# ABS preprocessing

This notebook aggregates the ABS data such that the relevant fields are extracted and the data is neatly formatted into a csv wherein the rows are associated with an SA2

In [21]:
import pandas as pd

In [22]:
# years we are dealing with
years = [(2021, "SA2_CODE_2021"), (2016, "SA2_MAINCODE_2016")]

# fields we want to extract and the file the data is in : 
# Creating the list of tuples with the shorthand name and G01 or G02 group.
fields_with_names = [
    ("Median_age_persons", "G02"),
    ("Median_mortgage_repay_monthly", "G02"),
    ("Median_tot_prsnl_inc_weekly", "G02"),
    ("Median_rent_weekly", "G02"),
    ("Median_tot_fam_inc_weekly", "G02"),
    ("Average_num_psns_per_bedroom", "G02"),
    ("Median_tot_hhd_inc_weekly", "G02"),
    ("Average_household_size", "G02")
]


fields_with_names

[('Median_age_persons', 'G02'),
 ('Median_mortgage_repay_monthly', 'G02'),
 ('Median_tot_prsnl_inc_weekly', 'G02'),
 ('Median_rent_weekly', 'G02'),
 ('Median_tot_fam_inc_weekly', 'G02'),
 ('Average_num_psns_per_bedroom', 'G02'),
 ('Median_tot_hhd_inc_weekly', 'G02'),
 ('Average_household_size', 'G02')]

In [23]:
datasets = []

path = '../../data/landing/'

for year, code in years:
    # Create an empty DataFrame for each year to append data into
    yearly_df = pd.DataFrame()
    
    full_path = path + f"{year}_GCP_SA2_for_VIC_short-header/{year} Census GCP Statistical Area 2 for VIC/"

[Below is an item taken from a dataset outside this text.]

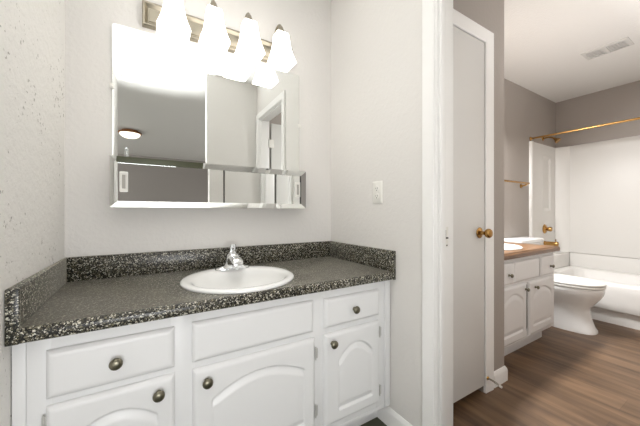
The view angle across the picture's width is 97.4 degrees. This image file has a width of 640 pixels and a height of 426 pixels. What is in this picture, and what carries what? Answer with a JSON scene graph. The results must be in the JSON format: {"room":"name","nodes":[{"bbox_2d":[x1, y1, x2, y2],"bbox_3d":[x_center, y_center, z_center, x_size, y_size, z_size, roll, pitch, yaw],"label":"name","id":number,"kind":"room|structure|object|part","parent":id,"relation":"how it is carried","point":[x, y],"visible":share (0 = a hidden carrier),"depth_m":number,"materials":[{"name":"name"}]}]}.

    for field, group in fields_with_names:
        # Construct the file path based on year and group
        file = f"{full_path}{year}Census_{group}_VIC_SA2.csv"
        
        # Read the CSV into a pandas DataFrame
        pandas_df = pd.read_csv(file)
        
        # Filter to only keep the fields of interest (code and the specific field)
        pandas_df = pandas_df[[code, field]]
        
        # If the yearly_df is empty, initialize it with the code column
        if yearly_df.empty:
            yearly_df[code] = pandas_df[code]
        
        # Add the specific field to the yearly DataFrame
        yearly_df[field] = pandas_df[field]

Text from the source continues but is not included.